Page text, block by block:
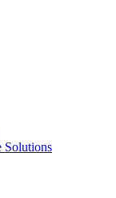
Solutions
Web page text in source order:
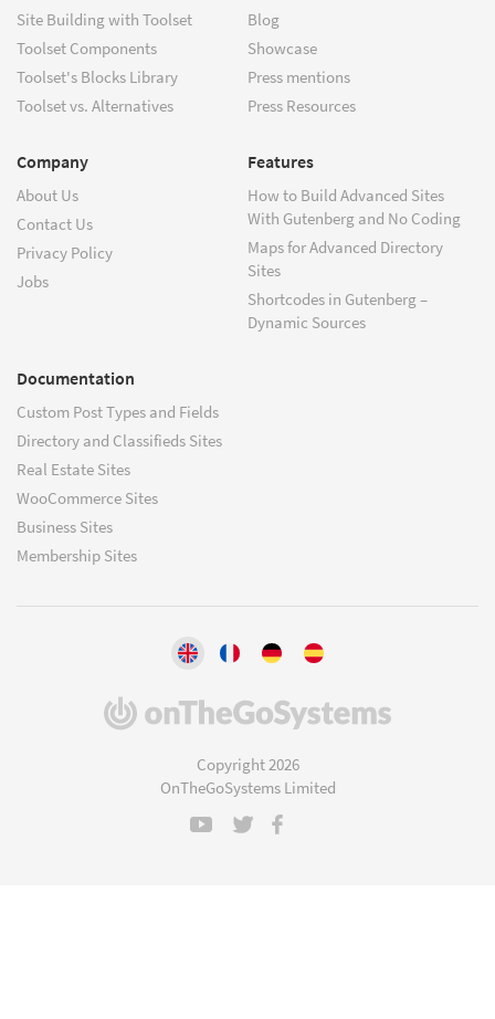
Site Building with Toolset
Toolset Components
Toolset's Blocks Library
Toolset vs. Alternatives
Blog
Showcase
Press mentions
Press Resources
Company
About Us
Contact Us
Privacy Policy
Jobs
Features
How to Build Advanced Sites
With Gutenberg and No Coding
Maps for Advanced Directory
Sites
Shortcodes in Gutenberg –
Dynamic Sources
Documentation
Custom Post Types and Fields
Directory and Classifieds Sites
Real Estate Sites
WooCommerce Sites
Business Sites
Membership Sites
(opens
Copyright 2026
OnTheGoSystems Limited
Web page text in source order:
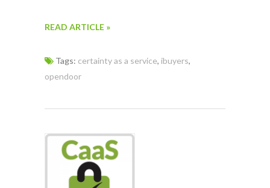
READ ARTICLE »
Tags: certainty as a service, ibuyers,
opendoor
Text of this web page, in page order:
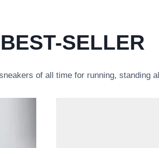
SELLER
of all time for running, standing
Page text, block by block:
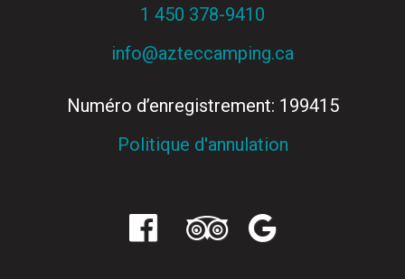
1 450 378-9410
info@azteccamping.ca
Numéro d’enregistrement: 199415
Politique d'annulation
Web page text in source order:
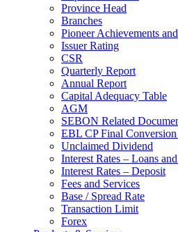
Province Head
Branches
Pioneer Achievements
Issuer Rating
CSR
Quarterly Report
Annual Report
Capital Adequacy Table
AGM
SEBON Related
EBL CP Final
Unclaimed Dividend
Interest Rates – Loans
Interest Rates – Deposit
Fees and Services
Base / Spread Rate
Transaction Limit
Forex
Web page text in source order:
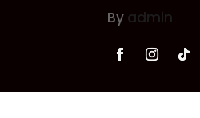
By admin
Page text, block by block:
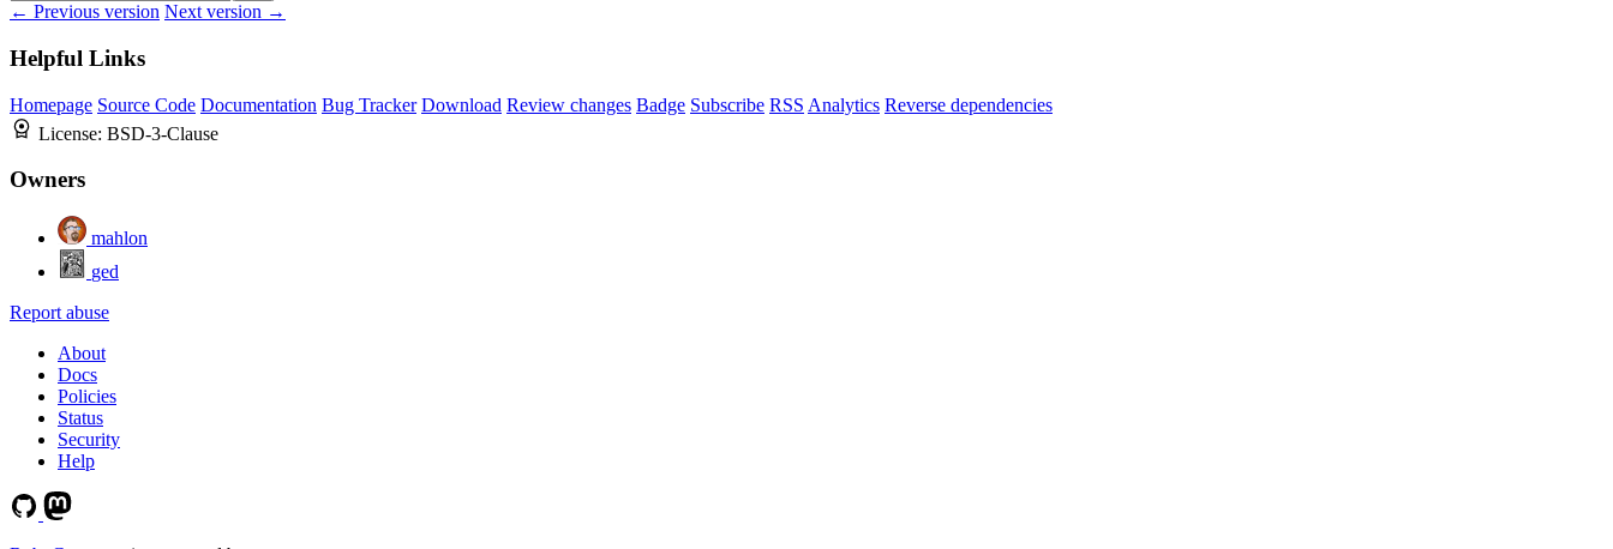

============================================================

Problem to solve:
Type out the entries again without a single change, and leave the pictures out.

Written response:
Page text, block by block:
Solutions
Web page text in source order:
Site Building with Toolset
Toolset Components
Toolset's Blocks Library
Toolset vs. Alternatives
Blog
Showcase
Press mentions
Press Resources
Company
About Us
Contact Us
Privacy Policy
Jobs
Features
How to Build Advanced Sites
With Gutenberg and No Coding
Maps for Advanced Directory
Sites
Shortcodes in Gutenberg –
Dynamic Sources
Documentation
Custom Post Types and Fields
Directory and Classifieds Sites
Real Estate Sites
WooCommerce Sites
Business Sites
Membership Sites
(opens
Copyright 2026
OnTheGoSystems Limited
Web page text in source order:
READ ARTICLE »
Tags: certainty as a service, ibuyers,
opendoor
Text of this web page, in page order:
SELLER
of all time for running, standing
Page text, block by block:
1 450 378-9410
info@azteccamping.ca
Numéro d’enregistrement: 199415
Politique d'annulation
Web page text in source order:
Province Head
Branches
Pioneer Achievements
Issuer Rating
CSR
Quarterly Report
Annual Report
Capital Adequacy Table
AGM
SEBON Related
EBL CP Final
Unclaimed Dividend
Interest Rates – Loans
Interest Rates – Deposit
Fees and Services
Base / Spread Rate
Transaction Limit
Forex
Web page text in source order:
By admin
Page text, block by block:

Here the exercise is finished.